The system spectral efficiency of a cellular network may also be expressed as the maximum number of simultaneous phone calls per area unit over 1 MHz frequency spectrum in (E/MHz)/cell (erlangs per megahertz per cell), (E/MHz)/sector, (E/MHz)/site, or (E/MHz)/km². This measure is also affected by the source coding (data compression) scheme. It may be used in analog cellular networks as well. Low link spectral efficiency in (bit/s)/Hz does not necessarily mean that an encoding scheme is inefficient from a system spectral efficiency point of view. As an example, consider Code Division Multiplexed Access (CDMA) spread spectrum, which is not a particularly spectral efficient encoding scheme when considering a single channel or single user. However, the fact that one can “layer” multiple channels on the same frequency band means that the system spectrum utilization for a multi-channel CDMA system can be very good.

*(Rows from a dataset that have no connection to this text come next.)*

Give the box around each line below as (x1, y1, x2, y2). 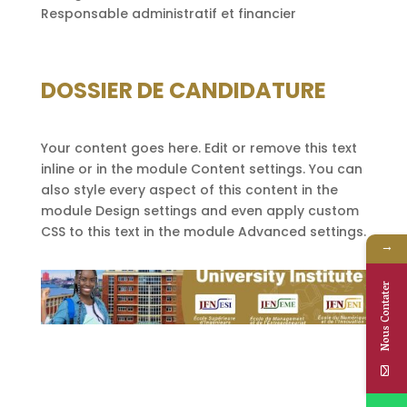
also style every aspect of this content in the (40, 180, 338, 199)
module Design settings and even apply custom (40, 201, 359, 220)
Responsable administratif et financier (40, 4, 296, 23)
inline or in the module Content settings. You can (40, 159, 362, 178)
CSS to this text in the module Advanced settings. (40, 222, 366, 241)
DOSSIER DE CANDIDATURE (40, 74, 326, 105)
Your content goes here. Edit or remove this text (40, 138, 357, 157)
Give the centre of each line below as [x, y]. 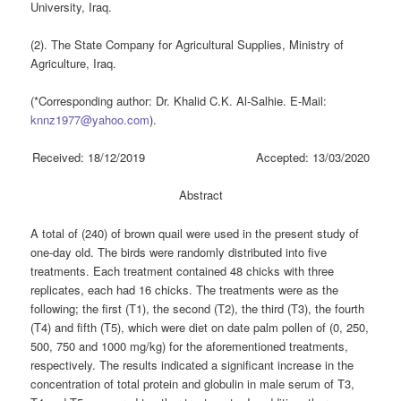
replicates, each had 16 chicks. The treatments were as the [185, 289]
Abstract [200, 195]
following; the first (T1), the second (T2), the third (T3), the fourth [198, 308]
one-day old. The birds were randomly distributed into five [179, 252]
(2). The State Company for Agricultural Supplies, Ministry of [188, 45]
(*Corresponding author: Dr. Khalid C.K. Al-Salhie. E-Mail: [179, 101]
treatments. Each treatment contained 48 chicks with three [183, 270]
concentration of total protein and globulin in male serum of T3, [193, 383]
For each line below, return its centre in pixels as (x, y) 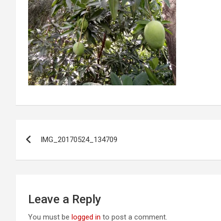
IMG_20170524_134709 (79, 140)
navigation (52, 149)
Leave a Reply (65, 199)
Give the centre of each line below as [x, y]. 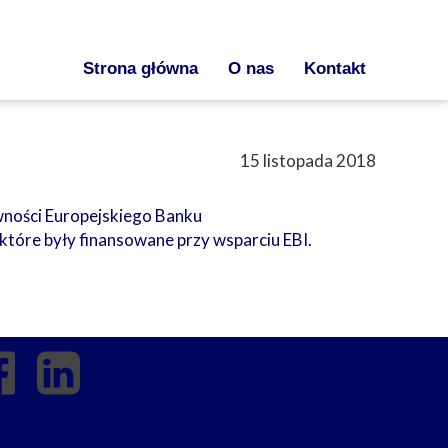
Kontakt [335, 68]
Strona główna [140, 68]
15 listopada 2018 [308, 160]
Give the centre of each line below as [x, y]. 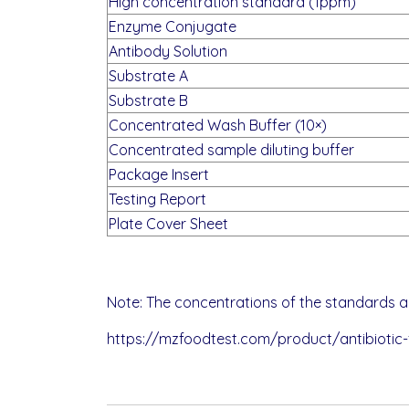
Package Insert [159, 174]
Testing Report [157, 199]
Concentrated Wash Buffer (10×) [218, 125]
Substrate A [148, 76]
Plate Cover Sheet [168, 224]
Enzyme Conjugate [173, 26]
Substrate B [148, 100]
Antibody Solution [168, 51]
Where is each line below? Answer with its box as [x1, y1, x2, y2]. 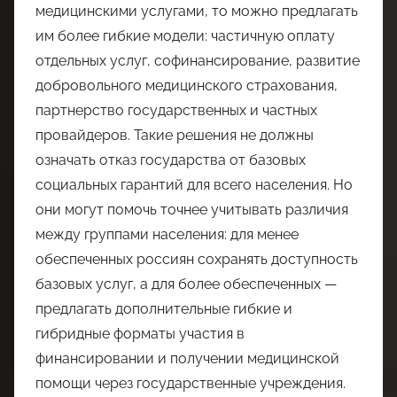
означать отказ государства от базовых [35, 152, 306, 169]
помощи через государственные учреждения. [35, 375, 346, 393]
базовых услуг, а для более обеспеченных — [35, 276, 337, 293]
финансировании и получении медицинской [35, 350, 339, 368]
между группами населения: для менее [35, 226, 299, 244]
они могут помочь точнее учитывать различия [35, 201, 348, 219]
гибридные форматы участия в [35, 325, 245, 343]
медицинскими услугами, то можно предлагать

- Example 7: In the W-CDMA 3G cellular system, every phone call is compressed to a maximum of 8,500 bit/s (the useful bitrate), and spread out over a 5 MHz wide frequency channel. This corresponds to a link throughput of only 8,500/5,000,000 = 0.0017 (bit/s)/Hz. Let us assume that 100 simultaneous (non-silent) simultaneous calls are possible in the same cell. Spread spectrum makes it possible to have as low a frequency reuse factor as 1, if each base station is divided into 3 cells by means of 3 directional sector antennas. This corresponds to a system spectrum efficiency of over 1 · 100 · 0.0017 = 0.17 bit/s/Hz/site, or 0.17/3 = 0.06 bit/s/Hz/cell (or bit/s/Hz/sector).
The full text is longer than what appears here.